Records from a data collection
########################################

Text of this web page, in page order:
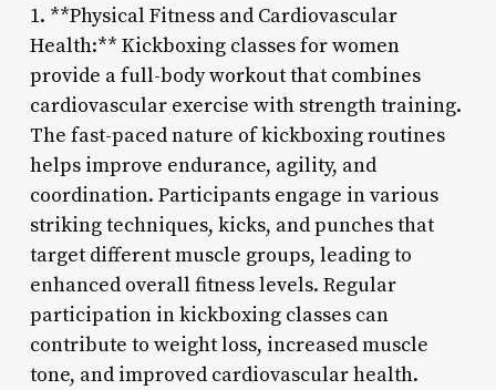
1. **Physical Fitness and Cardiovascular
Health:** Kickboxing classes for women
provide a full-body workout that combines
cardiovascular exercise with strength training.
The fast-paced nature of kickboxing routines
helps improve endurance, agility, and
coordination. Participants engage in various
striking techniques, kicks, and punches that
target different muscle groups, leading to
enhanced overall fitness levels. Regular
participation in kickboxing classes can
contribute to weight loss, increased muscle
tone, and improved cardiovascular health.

########################################

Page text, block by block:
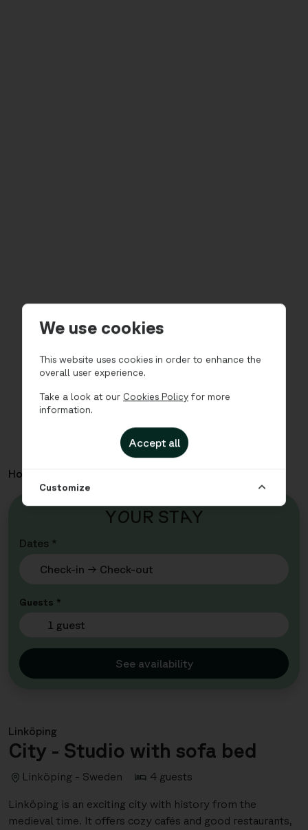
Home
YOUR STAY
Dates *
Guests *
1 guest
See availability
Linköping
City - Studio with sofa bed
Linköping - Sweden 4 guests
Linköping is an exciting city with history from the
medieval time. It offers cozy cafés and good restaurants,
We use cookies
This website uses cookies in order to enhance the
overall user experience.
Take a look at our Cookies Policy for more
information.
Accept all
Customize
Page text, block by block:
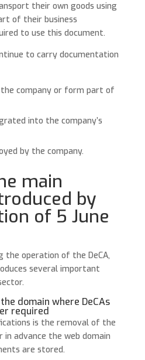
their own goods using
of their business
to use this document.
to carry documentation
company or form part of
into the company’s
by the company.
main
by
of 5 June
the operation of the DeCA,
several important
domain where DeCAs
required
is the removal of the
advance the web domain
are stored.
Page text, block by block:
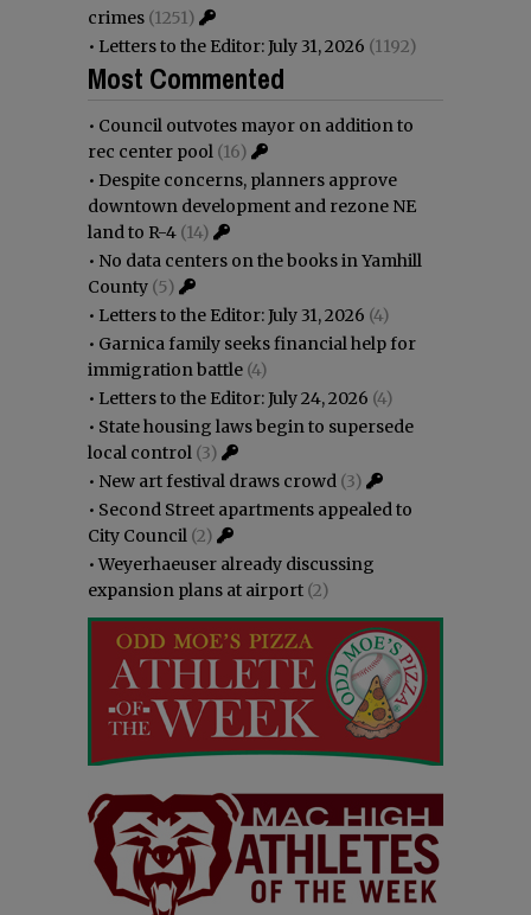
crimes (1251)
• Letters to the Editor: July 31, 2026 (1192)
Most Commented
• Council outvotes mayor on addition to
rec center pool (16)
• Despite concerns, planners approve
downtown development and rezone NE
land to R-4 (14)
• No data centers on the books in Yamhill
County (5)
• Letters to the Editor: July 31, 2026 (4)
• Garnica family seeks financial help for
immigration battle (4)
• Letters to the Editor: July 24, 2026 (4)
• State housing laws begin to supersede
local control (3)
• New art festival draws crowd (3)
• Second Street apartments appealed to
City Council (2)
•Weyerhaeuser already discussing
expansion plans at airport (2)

########################################

ACTIVITY: Above are the records; copy exactly the lines from the one with "are stored." through the one with "apartments appealed to", including both, and nothing more. Leave out pictures.

REPLY:
are stored.
Page text, block by block:
crimes (1251)
• Letters to the Editor: July 31, 2026 (1192)
Most Commented
• Council outvotes mayor on addition to
rec center pool (16)
• Despite concerns, planners approve
downtown development and rezone NE
land to R-4 (14)
• No data centers on the books in Yamhill
County (5)
• Letters to the Editor: July 31, 2026 (4)
• Garnica family seeks financial help for
immigration battle (4)
• Letters to the Editor: July 24, 2026 (4)
• State housing laws begin to supersede
local control (3)
• New art festival draws crowd (3)
• Second Street apartments appealed to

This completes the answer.